The task is to use the system that works well on known (field1, field2) ratings, train the model and then test it on the unknown ratings.
On the crosstab, Alternating Optimization needs to be applied using Latent Factor Models.
Later, to evaluate the model, RMSE(Root Mean Square Error) will be computed on the test set.

(Jeremy Howard) #11

You don’t want to create a crosstab to create a latent factor model. Take a look at our lesson4 notebook - the only time we create a crosstab is the show a demo in Excel; the actual keras model uses the raw ratings table.

(melissa.fabros) #12

did anyone have problems saving their model with keras? I’m getting an error where the save function can’t seem to grab the learning rate despite being very explicit about setting it.

I can save the model architecture as a json and the weights separately, but i’d like to keep the model’s optimizer state so I can shut down the server and start again. Even if the function isn’t getting the learning rate I set, there is a default value so I’m wondering why get_config() is raising an exception. Thanks for any help!

(Jeremy Howard) #13

Great question. The officially correct way to set the learning rate is:

whereas in my code I’ve tended to use: = 0.0001

If you use my approach, you can’t save the model using save(), although you can still save_weights(). Since I only use the latter, I’d never noticed this problem before. Sorry about that! You might want to stick to using set_value() when setting the learning rate :slight_smile:

(melissa.fabros) #14

Ah! thanks for the insight, @jeremy! I thought there was bug in keras or I was going a little nuts.

(Jeremy Howard) #15

This issue has already sent me a little nuts - see Different training accuracy using .set_value vs. = :wink:

(melissa.fabros) #16

I did read that forum topic in regards as part of troubleshooting; I thought the final verdict was that how one set the learning rate was a matter of preference. But now I guess we know a little better. :slight_smile: thanks for your patience!

(melissa.fabros) #17

hmm, I thought I followed the pattern in the keras docs and in the forum that discussed how to set learning rates.

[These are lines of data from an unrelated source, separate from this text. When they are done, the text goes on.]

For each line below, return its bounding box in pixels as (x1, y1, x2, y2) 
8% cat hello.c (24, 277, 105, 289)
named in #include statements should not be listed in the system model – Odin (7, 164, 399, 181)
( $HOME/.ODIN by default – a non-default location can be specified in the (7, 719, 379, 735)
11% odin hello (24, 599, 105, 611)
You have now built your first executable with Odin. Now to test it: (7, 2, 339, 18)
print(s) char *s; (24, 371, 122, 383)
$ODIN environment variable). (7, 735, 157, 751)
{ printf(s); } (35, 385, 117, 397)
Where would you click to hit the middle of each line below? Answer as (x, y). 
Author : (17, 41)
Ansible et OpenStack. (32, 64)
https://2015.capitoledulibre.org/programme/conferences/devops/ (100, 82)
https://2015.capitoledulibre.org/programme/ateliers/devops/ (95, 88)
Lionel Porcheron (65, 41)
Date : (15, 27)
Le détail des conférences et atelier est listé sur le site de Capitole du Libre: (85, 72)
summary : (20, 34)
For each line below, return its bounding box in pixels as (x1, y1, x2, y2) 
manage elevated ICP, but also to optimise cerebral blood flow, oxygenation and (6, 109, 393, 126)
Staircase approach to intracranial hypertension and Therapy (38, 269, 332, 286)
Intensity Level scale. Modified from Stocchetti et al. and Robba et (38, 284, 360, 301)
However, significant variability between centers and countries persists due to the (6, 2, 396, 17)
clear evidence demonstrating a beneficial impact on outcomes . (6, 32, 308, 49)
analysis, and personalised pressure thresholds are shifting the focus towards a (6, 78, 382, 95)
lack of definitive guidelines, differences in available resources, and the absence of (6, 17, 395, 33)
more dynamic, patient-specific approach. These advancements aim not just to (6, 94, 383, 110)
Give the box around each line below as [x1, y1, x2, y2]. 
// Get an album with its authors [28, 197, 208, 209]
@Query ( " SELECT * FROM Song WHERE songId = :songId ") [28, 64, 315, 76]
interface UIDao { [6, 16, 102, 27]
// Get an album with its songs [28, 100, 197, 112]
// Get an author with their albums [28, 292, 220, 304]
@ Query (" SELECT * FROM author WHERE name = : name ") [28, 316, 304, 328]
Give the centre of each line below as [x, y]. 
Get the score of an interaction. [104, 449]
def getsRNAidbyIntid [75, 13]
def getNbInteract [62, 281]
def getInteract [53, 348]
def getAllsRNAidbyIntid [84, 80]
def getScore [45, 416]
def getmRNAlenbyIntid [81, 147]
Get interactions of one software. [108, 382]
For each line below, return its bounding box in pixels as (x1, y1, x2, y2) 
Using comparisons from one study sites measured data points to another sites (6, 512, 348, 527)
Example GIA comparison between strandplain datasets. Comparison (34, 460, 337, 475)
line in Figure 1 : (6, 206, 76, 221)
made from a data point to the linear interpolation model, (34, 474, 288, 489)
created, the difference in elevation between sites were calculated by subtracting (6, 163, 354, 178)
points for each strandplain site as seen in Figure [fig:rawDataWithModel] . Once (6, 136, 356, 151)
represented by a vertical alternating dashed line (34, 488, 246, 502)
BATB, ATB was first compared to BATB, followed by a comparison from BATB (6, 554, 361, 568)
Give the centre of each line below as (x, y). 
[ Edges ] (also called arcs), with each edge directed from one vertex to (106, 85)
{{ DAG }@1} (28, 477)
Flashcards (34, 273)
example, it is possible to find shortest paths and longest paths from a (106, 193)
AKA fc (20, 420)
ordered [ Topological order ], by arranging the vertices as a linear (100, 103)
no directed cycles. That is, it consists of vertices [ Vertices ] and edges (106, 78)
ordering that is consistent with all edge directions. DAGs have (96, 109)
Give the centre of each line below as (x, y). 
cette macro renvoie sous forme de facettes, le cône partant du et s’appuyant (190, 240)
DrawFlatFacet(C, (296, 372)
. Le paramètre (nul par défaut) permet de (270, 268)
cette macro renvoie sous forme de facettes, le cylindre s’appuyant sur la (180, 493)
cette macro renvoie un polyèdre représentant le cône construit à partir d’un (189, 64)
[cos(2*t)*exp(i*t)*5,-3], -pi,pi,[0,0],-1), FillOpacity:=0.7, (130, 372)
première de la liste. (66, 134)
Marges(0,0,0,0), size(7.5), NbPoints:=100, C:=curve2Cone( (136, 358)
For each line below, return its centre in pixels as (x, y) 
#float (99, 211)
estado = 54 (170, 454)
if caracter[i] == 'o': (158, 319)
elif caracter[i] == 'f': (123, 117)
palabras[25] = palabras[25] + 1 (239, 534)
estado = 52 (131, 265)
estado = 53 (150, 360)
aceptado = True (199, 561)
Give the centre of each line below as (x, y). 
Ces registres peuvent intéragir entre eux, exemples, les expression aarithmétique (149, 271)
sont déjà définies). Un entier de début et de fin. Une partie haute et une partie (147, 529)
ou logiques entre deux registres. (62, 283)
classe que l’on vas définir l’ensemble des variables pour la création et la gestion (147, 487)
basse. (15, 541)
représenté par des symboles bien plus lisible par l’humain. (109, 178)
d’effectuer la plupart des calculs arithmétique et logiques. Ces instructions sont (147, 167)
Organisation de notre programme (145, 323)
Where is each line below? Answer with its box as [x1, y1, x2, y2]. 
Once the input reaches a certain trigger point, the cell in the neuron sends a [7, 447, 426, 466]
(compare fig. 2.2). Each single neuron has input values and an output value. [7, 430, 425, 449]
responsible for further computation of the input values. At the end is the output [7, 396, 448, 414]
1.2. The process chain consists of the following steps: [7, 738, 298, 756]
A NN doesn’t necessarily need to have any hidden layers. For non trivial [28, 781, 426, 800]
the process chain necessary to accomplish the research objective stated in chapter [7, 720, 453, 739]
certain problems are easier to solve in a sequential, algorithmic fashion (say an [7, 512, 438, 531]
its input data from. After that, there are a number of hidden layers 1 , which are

model_2.optimizer returns “Adam” object (which ‘has no attribute set_value’) return a float object

a little confuzzled on how set_value() works, so I can save my working model.

(Jeremy Howard) #18

My guess is that at some point earlier in the session you used lr= rather than lr.set_value(). Once you do that, set_value won’t work again.

(melissa.fabros) #19

I did indeed. i’ll rewrite those sections and try again. thanks so much!

(xchen) #20

@jeremy I was going through your statefarm-sample notebook (after I tried my own…) and have several questions.

  1. It gave me an error when I did
    "model.compile(Adam(), loss=‘categorical_crossentropy’, metrics=[‘accuracy’])"
    telling me that Adam is not defined. I went to the Keras website and corrected it to
    "model.compile(optimizer=‘adam’, loss=‘categorical_crossentropy’, metrics=[‘accuracy’])"
    and it was fine. I am simply wondering why your command didn’t work for me in case there is something interesting going on.

  2. What is the difference between and model.fit_generator (the latter was used in your statefarm notebook)? I see keras does not have the function fit_generator, so was fit_generator defined in util which we imported at the very beginning?

  3. I would also like to know where the function get_batches from? Is it from util class as well?

  4. Why is that in the validation batch, batch_size is twice as much?

Thank you and @rachel for all the good work. Merry Christmas!